Lacking the time, energy or inclination to cook we often rely on the takeaway. Food to go is a 21st-century lifestyle regular and, ordered wisely, can contribute to healthy eating – the doner kebab, on the other hand, is never a healthy choice.

For busy (and who isn’t these days) people, takeaway meals have become an intrinsic part of daily eating habits a new survey shows. VoucherCodes polled 2,000 adults and revealed last month that the average Brit spends £110 a month on fast-food takeaways (12 per month) with Londoners forking out more than double the national average – just over £221 – buying 25 takeaway meals per person per month. More important than adding up the financial cost of convenience, however, we owe it to ourselves to limit the cost that poor takeaway choices can have on our health.

 

Perhaps unsurprisingly, the most avid fast food consumers are twenty-five to thirty-four year-olds, almost half of whom say that they rely on takeaways because they have no time or no inclination to cook at home – and there we have it: it’s a sentiment many of us can empathise with.

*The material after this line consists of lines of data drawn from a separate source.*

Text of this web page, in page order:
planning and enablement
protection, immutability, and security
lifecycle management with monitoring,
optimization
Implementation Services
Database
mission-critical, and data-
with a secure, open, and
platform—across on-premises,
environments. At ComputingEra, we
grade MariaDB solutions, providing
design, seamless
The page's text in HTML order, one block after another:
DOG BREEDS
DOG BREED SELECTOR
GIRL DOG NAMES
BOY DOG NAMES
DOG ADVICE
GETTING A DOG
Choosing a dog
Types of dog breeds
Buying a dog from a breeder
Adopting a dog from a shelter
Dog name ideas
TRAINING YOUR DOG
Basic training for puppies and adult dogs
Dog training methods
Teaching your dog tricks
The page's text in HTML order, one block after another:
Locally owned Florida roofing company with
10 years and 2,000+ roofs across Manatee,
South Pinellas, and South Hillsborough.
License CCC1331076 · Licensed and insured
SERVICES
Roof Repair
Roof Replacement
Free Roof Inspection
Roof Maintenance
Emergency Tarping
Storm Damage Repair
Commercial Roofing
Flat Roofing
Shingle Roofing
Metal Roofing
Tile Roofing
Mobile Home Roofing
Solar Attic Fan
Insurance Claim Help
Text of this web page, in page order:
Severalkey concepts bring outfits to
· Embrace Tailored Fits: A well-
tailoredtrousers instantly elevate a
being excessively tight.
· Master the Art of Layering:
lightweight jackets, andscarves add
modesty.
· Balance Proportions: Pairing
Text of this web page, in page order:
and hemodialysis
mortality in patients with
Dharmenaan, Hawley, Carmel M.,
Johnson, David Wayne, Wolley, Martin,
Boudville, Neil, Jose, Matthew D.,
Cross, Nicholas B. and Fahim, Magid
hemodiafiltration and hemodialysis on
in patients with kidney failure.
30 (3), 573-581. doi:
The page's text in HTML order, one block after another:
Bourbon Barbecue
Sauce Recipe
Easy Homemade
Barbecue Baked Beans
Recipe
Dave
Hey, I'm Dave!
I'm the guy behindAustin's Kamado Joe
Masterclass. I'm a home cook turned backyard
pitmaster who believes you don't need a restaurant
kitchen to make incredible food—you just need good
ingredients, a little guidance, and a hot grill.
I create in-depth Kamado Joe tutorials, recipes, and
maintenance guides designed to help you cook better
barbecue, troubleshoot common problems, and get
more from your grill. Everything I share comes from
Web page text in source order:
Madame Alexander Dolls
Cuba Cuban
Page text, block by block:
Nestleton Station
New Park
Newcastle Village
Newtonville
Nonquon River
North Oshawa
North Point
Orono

The 21st-century fact is that takeaway meals do save us time and effort – and, for those who gain little or no pleasure from cooking, it’s an undeniably attractive alternative. Food ‘to go’ is here to stay and the takeaway can contribute to a nutritionally healthy, balanced diet provided we follow a few simple rules: steer clear of notoriously high-calorie, high-saturated fat, high-salt options; make it a habit to add an order of salad or vegetables and aim to buy from outlets using fresh, good quality ingredients.

The VoucherCodes survey disclosed that we now favour Chinese and Indian takeaways over traditional British fish and chips. The nation’s top five to-go are:

1st – Chinese 25%
2nd – Indian 23%
3rd – Fish and Chips 22%
4th – Pizza 14%
5th equal – Southern Fried Chicken 4% and Kebab 4%

A 2008 report in Which? magazine assessed a Chinese takeaway of sweet and sour chicken, egg fried rice and vegetable spring rolls to contain 1,436 calories and 60g of fat; an Indian takeaway of chicken tikka masala, pilau rice and a plain naan contains around 1,338 calories and 55g of fat. Excessive calorie, fat and salt intake are major risk factors for unhealthy weight gain, heart disease and other diet-related conditions such as type 2 diabetes. Department of Health guidelines recommend that, per day, men should have no more than 2,500 calories (women 2,000) and 30g saturated fat (women 20g) and that both sexes should have no more than 6g of salt.

 

The dos and don’ts for healthier takeaway meals

Some takeaway foods can invite more trouble than others, so wise menu choices can help protect health and wellbeing. Here, we point up the dos and don’ts for healthier ordering at the nation’s top five takeaway choices.

 

Chinese

Do order As a general rule, says NHS Choices: ‘Steamed dishes are the best option, but stir-fries are fine because they’re usually lower in fat and include vegetables.’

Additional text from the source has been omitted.